Answer: Any pair of schemes $X,Y$ have canonical maps to $S:=Spec(\mathbb{Z})$ and any map
$f: X\rightarrow Y$ is defined over $S$. Hence you may view an arbitry map of schemes as maps over the integers $\mathbb{Z}$. When working over a field $k$ you change your base scheme $S$ to $T:=Spec(k)$. There is a canonical map $\phi: \mathbb{Z}\rightarrow k$ mapping $\phi(m)=\phi(1+ \cdots + 1)=m\phi(1)=m\in k$. Hence the map $X \rightarrow S$ factors canonically as $X \rightarrow T \rightarrow S$. Hence when you are not working over a field $k$ you are working over $\mathbb{Z}$.

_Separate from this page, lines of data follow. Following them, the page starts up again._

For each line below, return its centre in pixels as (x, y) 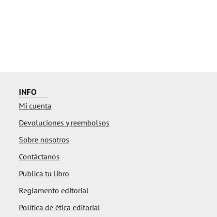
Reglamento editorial (54, 191)
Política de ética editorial (60, 208)
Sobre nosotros (44, 140)
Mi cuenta (35, 106)
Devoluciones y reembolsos (64, 123)
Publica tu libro (44, 174)
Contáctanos (39, 157)
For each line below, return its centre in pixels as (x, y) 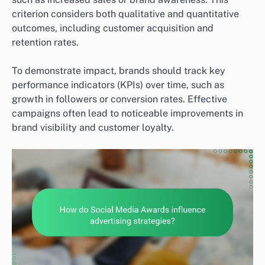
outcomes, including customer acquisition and (113, 28)
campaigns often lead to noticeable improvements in (127, 114)
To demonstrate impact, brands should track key (119, 71)
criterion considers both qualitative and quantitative (125, 14)
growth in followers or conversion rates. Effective (119, 99)
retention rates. (45, 42)
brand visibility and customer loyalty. (93, 128)
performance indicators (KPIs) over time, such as (118, 85)
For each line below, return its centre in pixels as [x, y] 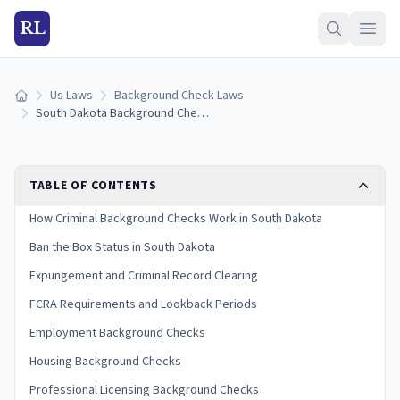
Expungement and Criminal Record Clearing [144, 276]
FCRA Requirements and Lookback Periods [143, 304]
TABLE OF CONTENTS [93, 186]
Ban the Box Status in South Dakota [122, 247]
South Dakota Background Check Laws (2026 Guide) [203, 113]
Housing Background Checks [105, 362]
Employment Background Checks [117, 333]
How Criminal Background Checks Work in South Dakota [176, 219]
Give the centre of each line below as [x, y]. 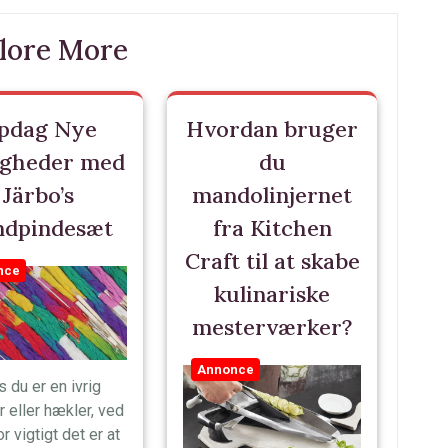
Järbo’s [38, 195]
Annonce [225, 369]
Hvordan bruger [272, 129]
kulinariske [272, 294]
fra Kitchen [272, 228]
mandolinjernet [272, 195]
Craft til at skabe [272, 261]
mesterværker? [272, 327]
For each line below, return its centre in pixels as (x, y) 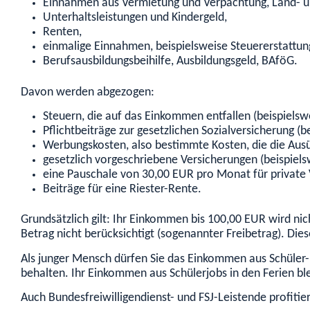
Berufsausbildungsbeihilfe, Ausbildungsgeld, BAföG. (170, 62)
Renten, (62, 33)
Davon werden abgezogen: (88, 92)
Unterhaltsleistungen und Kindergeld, (135, 18)
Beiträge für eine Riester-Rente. (122, 190)
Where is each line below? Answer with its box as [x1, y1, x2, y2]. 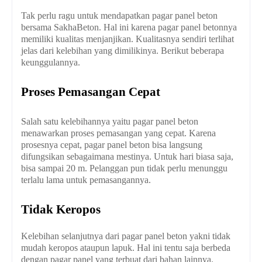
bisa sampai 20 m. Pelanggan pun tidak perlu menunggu [21, 163, 227, 174]
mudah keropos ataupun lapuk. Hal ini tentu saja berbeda [21, 243, 230, 253]
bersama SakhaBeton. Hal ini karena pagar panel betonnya [21, 22, 237, 33]
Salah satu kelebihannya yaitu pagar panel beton [21, 116, 198, 127]
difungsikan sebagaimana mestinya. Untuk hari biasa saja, [21, 151, 233, 162]
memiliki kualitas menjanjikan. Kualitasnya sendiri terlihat [21, 34, 234, 44]
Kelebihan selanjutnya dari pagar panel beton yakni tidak [21, 231, 230, 242]
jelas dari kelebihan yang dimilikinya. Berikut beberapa [21, 46, 224, 56]
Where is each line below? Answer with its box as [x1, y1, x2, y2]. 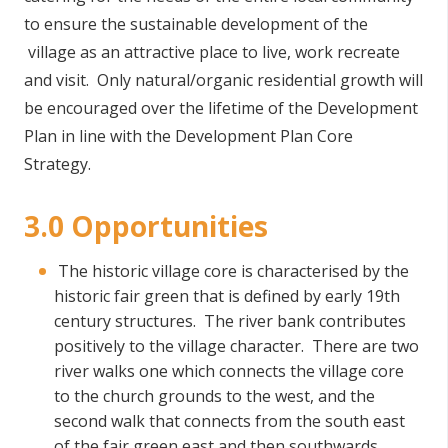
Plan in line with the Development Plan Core [24, 125, 353, 147]
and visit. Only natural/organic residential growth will [24, 69, 423, 91]
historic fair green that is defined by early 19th [54, 285, 400, 307]
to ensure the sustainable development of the [24, 13, 368, 35]
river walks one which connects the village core [54, 360, 404, 382]
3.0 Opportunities [24, 207, 268, 245]
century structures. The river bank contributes [54, 310, 406, 332]
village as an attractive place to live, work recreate [24, 41, 400, 63]
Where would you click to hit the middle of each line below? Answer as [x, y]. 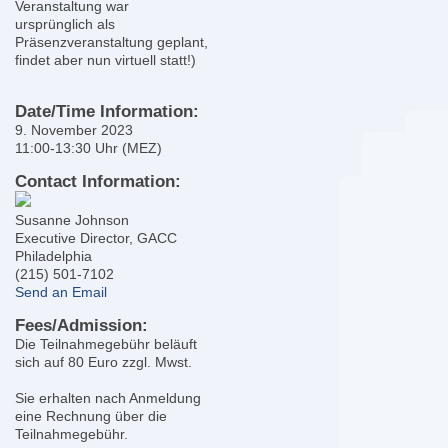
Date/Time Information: [106, 111]
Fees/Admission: [81, 325]
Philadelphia [53, 256]
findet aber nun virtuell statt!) [105, 60]
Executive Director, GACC [95, 238]
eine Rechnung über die [90, 416]
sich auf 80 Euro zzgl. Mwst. [103, 362]
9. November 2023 [73, 130]
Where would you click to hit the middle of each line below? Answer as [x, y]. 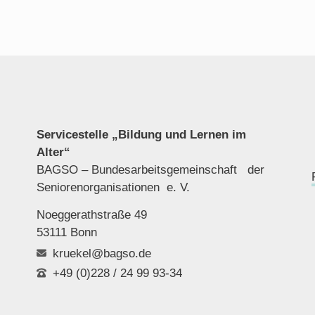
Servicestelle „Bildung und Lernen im [142, 134]
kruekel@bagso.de [102, 253]
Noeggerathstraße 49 [92, 215]
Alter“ [54, 152]
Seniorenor [65, 187]
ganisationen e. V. [142, 187]
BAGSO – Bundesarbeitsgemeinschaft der [151, 169]
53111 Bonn [67, 233]
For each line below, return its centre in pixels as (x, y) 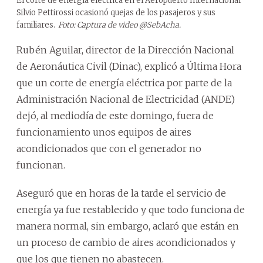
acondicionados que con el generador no (109, 148)
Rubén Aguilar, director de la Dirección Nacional (125, 50)
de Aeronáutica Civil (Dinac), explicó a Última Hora (129, 66)
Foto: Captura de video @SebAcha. (119, 25)
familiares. (36, 25)
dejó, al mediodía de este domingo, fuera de (115, 115)
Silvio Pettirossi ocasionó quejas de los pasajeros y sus (116, 12)
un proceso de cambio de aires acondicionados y (126, 242)
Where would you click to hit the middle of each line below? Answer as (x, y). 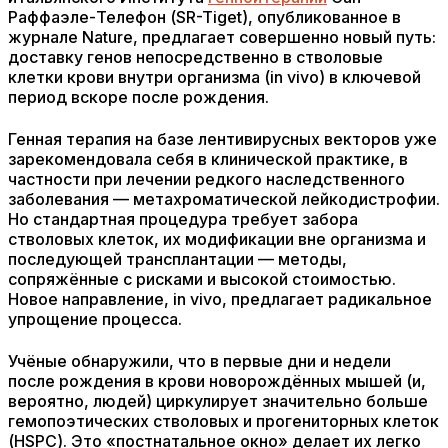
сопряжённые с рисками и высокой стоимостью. (202, 279)
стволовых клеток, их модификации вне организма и (217, 239)
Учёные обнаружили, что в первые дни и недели (199, 361)
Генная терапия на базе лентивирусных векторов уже (222, 139)
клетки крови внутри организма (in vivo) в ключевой (214, 77)
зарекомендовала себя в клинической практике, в (208, 159)
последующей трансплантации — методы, (177, 259)
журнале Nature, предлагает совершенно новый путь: (222, 37)
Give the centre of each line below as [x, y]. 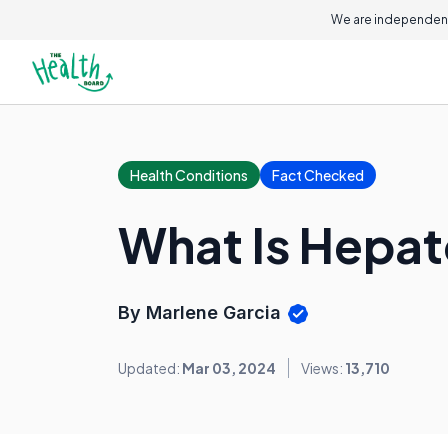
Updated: [150, 368]
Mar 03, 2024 [229, 368]
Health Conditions [189, 175]
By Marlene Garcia [202, 312]
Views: [323, 368]
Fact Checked [318, 175]
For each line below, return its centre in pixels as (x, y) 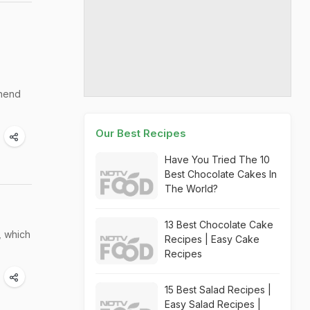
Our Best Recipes (141, 133)
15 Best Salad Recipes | (218, 290)
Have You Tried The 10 (217, 159)
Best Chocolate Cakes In (221, 174)
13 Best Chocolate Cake (219, 225)
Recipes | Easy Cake (212, 239)
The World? (191, 189)
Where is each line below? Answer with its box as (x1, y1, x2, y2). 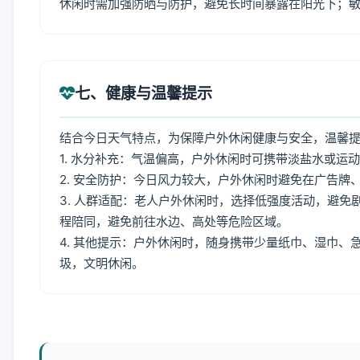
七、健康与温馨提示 (75, 84, 212, 103)
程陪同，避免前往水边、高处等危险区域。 (59, 214, 288, 229)
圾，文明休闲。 (59, 256, 144, 271)
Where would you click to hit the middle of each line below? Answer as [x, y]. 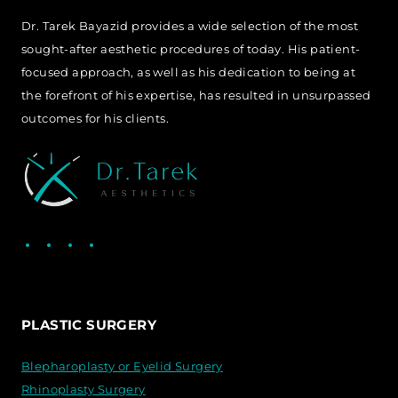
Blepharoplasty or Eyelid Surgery [122, 366]
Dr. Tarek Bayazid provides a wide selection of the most [190, 25]
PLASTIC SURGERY [89, 324]
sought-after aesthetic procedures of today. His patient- [191, 48]
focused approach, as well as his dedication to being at [188, 72]
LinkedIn [109, 239]
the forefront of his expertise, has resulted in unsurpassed [196, 95]
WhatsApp [156, 239]
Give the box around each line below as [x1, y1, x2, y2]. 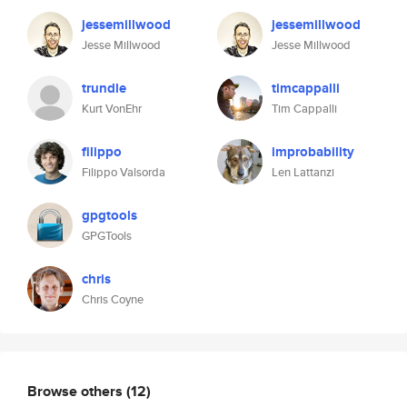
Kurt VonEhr [82, 100, 142, 117]
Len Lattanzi [272, 164, 334, 181]
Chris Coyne [82, 291, 144, 308]
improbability [272, 142, 354, 162]
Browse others [27, 380, 126, 402]
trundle [82, 78, 126, 98]
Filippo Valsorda [82, 164, 165, 181]
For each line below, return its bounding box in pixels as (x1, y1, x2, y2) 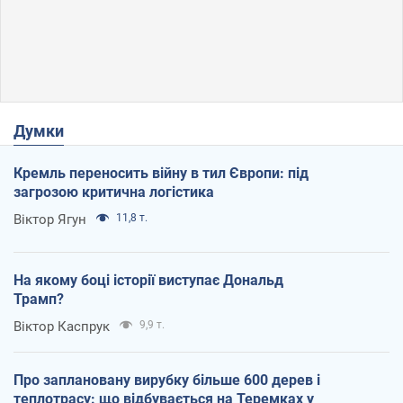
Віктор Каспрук (13, 318, 110, 336)
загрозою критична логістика (13, 184, 214, 201)
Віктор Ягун (13, 211, 86, 228)
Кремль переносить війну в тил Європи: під (13, 165, 309, 183)
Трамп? (13, 291, 64, 309)
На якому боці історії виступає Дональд (13, 272, 283, 290)
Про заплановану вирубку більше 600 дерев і (13, 372, 320, 390)
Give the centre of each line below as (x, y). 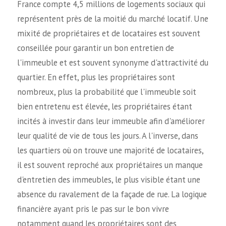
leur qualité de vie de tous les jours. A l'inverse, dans (107, 135)
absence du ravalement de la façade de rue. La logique (112, 194)
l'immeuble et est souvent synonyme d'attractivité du (112, 62)
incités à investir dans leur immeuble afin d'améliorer (111, 121)
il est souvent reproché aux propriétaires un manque (110, 165)
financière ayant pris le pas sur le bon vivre (93, 209)
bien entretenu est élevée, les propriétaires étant (104, 106)
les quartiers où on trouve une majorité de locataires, (110, 150)
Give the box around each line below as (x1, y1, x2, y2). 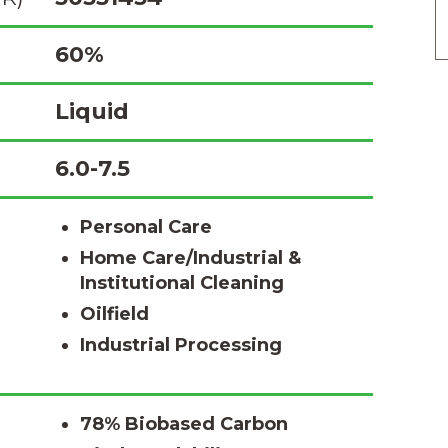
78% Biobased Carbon (80, 413, 288, 435)
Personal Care (80, 216, 212, 238)
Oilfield (80, 303, 149, 325)
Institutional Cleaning (80, 272, 284, 294)
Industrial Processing (80, 334, 282, 356)
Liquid (55, 98, 129, 125)
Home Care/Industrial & (80, 247, 301, 269)
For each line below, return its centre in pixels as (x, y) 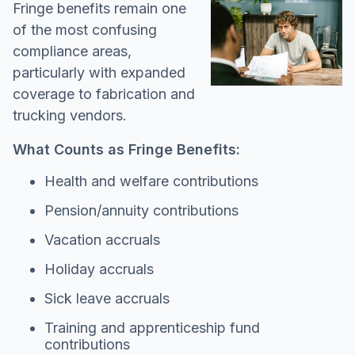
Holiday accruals (99, 269)
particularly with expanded (99, 72)
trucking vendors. (70, 115)
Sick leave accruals (107, 298)
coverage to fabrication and (104, 94)
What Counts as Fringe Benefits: (126, 149)
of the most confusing (85, 29)
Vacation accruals (102, 239)
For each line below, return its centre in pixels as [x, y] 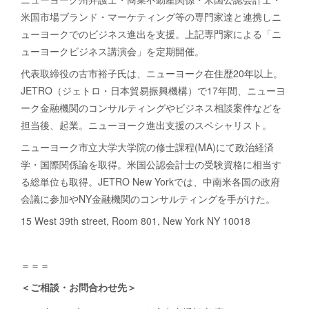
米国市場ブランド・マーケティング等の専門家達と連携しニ [151, 17]
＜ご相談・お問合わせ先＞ [79, 287]
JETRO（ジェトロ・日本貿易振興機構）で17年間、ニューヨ [153, 91]
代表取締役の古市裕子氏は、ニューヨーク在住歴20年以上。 [152, 73]
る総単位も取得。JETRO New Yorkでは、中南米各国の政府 [150, 182]
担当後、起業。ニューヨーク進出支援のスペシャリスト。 [146, 125]
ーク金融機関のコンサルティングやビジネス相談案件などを [151, 108]
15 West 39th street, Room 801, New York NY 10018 [136, 221]
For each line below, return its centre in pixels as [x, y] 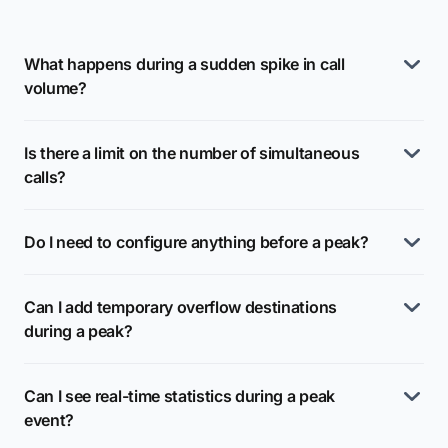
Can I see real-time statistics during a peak [179, 396]
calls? [45, 177]
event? [49, 420]
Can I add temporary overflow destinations [180, 307]
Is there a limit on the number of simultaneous [192, 153]
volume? [55, 88]
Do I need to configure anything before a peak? [196, 242]
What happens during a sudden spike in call [184, 64]
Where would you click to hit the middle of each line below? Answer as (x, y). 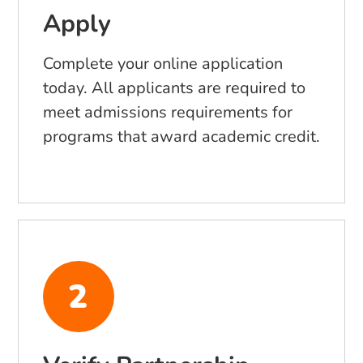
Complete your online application (163, 64)
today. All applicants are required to (174, 88)
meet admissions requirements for (168, 113)
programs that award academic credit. (181, 137)
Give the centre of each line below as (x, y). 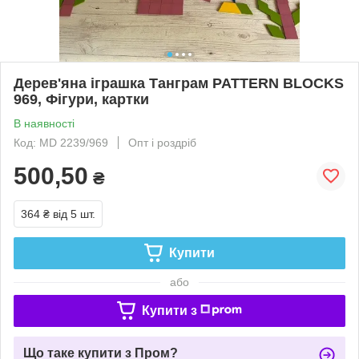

Example 1: If $k:=\mathbb{Q} \subseteq K:=\mathbb{Q}(i)$ you may look at two groups:
$$End_k(K)\text{ and }End_K(K).$$
Since $dim_k(K)=2$ it follows $End_k(K)=Mat(2,k)$ is the ring of $2\times 2$-matrices with coefficients in $k$ and $End_K(K)\cong K\cong k^2$. Hence when you change base field the situation changes.
Example 2: A map $\phi^*: Spec(K) \rightarrow Spec(K)$ defined over $k$
is given by an automorphism $\phi \in G(K/k)$ and there is only one map defined over $K$ - the identity map. The Galois group $G(K/k)$ enters in various formulas in algebraic number theory and arithmetic geometry, and when you change the base field, the set of morphisms changes and this relates to the Galois group.
Example 3: If $V\cong \mathbb{k}^{n+1}$ is a vector space over a field $k:=\mathbb{k}$, it follows there is a 1-1 correspondence between maps (over $k$)
$$ x: Spec(k) \rightarrow \mathbb{P}(V^*)$$
and lines $l_{x} \subseteq V$. Hence the $k$-rational points $x \in \mathbb{P}(V^*)(k)$ correspond 1-1 to lines $l_x \subseteq V$. This reflects the fact that projective space $\mathbb{P}(V^*)$ is a parameter space - it parametrize lines in $V$.